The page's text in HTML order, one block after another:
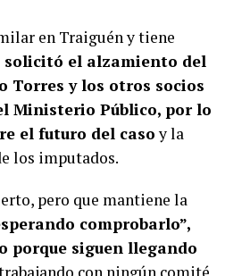
en Traiguén y tiene
solicitó el alzamiento del
Torres y los otros socios
Ministerio Público, por lo
el futuro del casoy la
los imputados.
pero que mantiene la
comprobarlo”,
porque siguen llegando
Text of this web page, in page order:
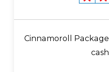
Cinnamoroll
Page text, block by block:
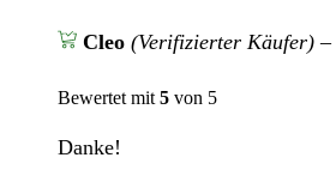
Cleo (Verifizierter Käufer) –
Bewertet mit 5 von 5
Danke!
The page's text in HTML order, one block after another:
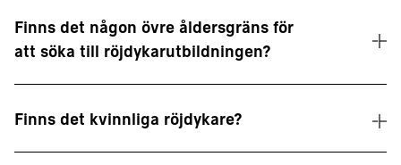
Finns det någon övre åldersgräns för
att söka till röjdykarutbildningen?
Finns det kvinnliga röjdykare?
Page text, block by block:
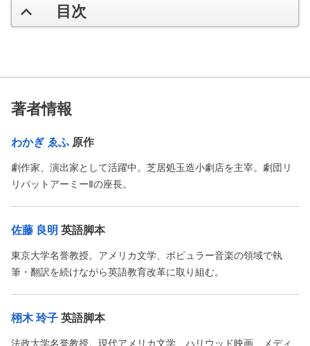
目次
著者情報
わかぎ ゑふ 原作
劇作家、演出家として活躍中。芝居処玉造小劇店を主宰。劇団リ
リパットアーミーⅡの座長。
佐藤 良明 英語脚本
東京大学名誉教授。アメリカ文学、ポピュラー音楽の領域で執
筆・翻訳を続けながら英語教育改革に取り組む。
栩木 玲子 英語脚本
法政大学名誉教授。現代アメリカ文学、ハリウッド映画、メディ
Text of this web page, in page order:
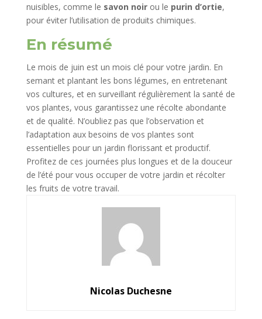
nuisibles, comme le savon noirou le purin d’ortie,
pour éviter l’utilisation de produits chimiques.
En résumé
Le mois de juin est un mois clé pour votre jardin. En
semant et plantant les bons légumes, en entretenant
vos cultures, et en surveillant régulièrement la santé de
vos plantes, vous garantissez une récolte abondante
et de qualité. N’oubliez pas que l’observation et
l’adaptation aux besoins de vos plantes sont
essentielles pour un jardin florissant et productif.
Profitez de ces journées plus longues et de la douceur
de l’été pour vous occuper de votre jardin et récolter
les fruits de votre travail.
Nicolas Duchesne
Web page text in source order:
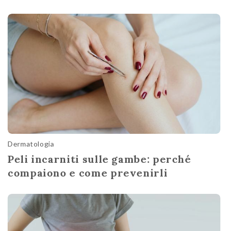
Dermatologia
Peli incarniti sulle gambe: perché
compaiono e come prevenirli
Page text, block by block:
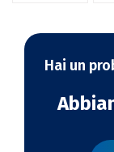
Hai un
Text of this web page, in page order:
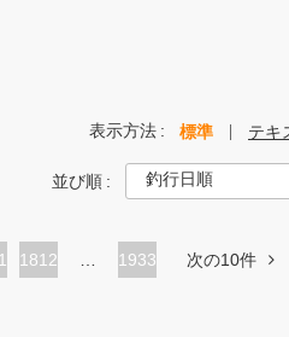
表示方法 標準 テキ
並び順
ペ
1812 1933 次の10件
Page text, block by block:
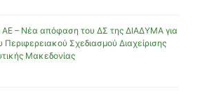
– Νέα απόφαση του ΔΣ της ΔΙΑΔΥΜΑ για
Περιφερειακού Σχεδιασμού Διαχείρισης
Μακεδονίας
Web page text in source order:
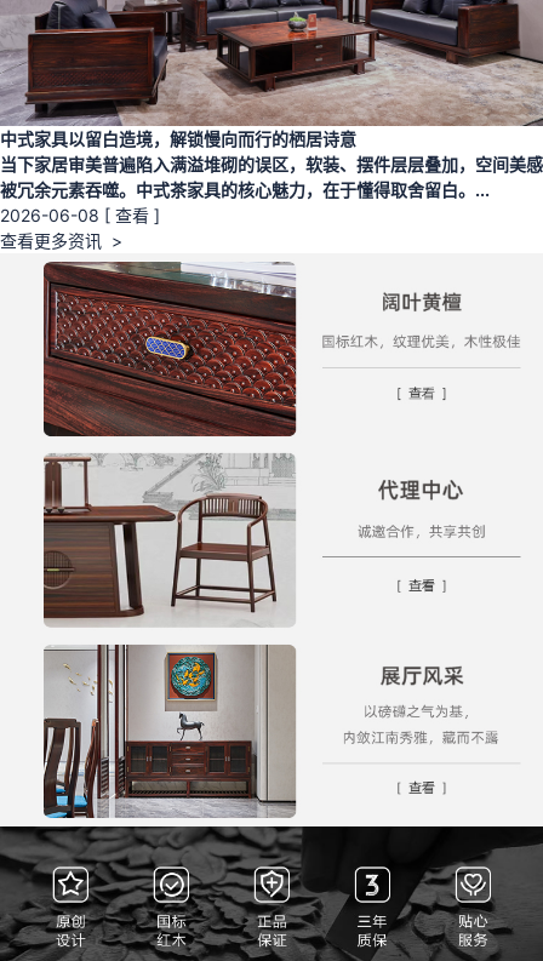
中式家具以留白造境，解锁慢向而行的栖居诗意
当下家居审美普遍陷入满溢堆砌的误区，软装、摆件层层叠加，空间美感
被冗余元素吞噬。中式茶家具的核心魅力，在于懂得取舍留白。...
2026-06-08 [ 查看 ]
查看更多资讯 >

Task brief: Repeat the records above word for word. Pictures stay out of the copy.

Exercise solution:
The page's text in HTML order, one block after another:
en Traiguén y tiene
solicitó el alzamiento del
Torres y los otros socios
Ministerio Público, por lo
el futuro del casoy la
los imputados.
pero que mantiene la
comprobarlo”,
porque siguen llegando
Text of this web page, in page order:
Cinnamoroll
Page text, block by block:
Cleo (Verifizierter Käufer) –
Bewertet mit 5 von 5
Danke!
The page's text in HTML order, one block after another:
Finns det någon övre åldersgräns för
att söka till röjdykarutbildningen?
Finns det kvinnliga röjdykare?
Page text, block by block:
目次
著者情報
わかぎ ゑふ 原作
劇作家、演出家として活躍中。芝居処玉造小劇店を主宰。劇団リ
リパットアーミーⅡの座長。
佐藤 良明 英語脚本
東京大学名誉教授。アメリカ文学、ポピュラー音楽の領域で執
筆・翻訳を続けながら英語教育改革に取り組む。
栩木 玲子 英語脚本
法政大学名誉教授。現代アメリカ文学、ハリウッド映画、メディ
Text of this web page, in page order:
nuisibles, comme le savon noirou le purin d’ortie,
pour éviter l’utilisation de produits chimiques.
En résumé
Le mois de juin est un mois clé pour votre jardin. En
semant et plantant les bons légumes, en entretenant
vos cultures, et en surveillant régulièrement la santé de
vos plantes, vous garantissez une récolte abondante
et de qualité. N’oubliez pas que l’observation et
l’adaptation aux besoins de vos plantes sont
essentielles pour un jardin florissant et productif.
Profitez de ces journées plus longues et de la douceur
de l’été pour vous occuper de votre jardin et récolter
les fruits de votre travail.
Nicolas Duchesne
Web page text in source order:
Dermatologia
Peli incarniti sulle gambe: perché
compaiono e come prevenirli
Page text, block by block:
Hai un
Text of this web page, in page order:
表示方法 標準 テキ
並び順
ペ
1812 1933 次の10件
Page text, block by block:
– Νέα απόφαση του ΔΣ της ΔΙΑΔΥΜΑ για
Περιφερειακού Σχεδιασμού Διαχείρισης
Μακεδονίας
Web page text in source order:
中式家具以留白造境，解锁慢向而行的栖居诗意
当下家居审美普遍陷入满溢堆砌的误区，软装、摆件层层叠加，空间美感
被冗余元素吞噬。中式茶家具的核心魅力，在于懂得取舍留白。...
2026-06-08 [ 查看 ]
查看更多资讯 >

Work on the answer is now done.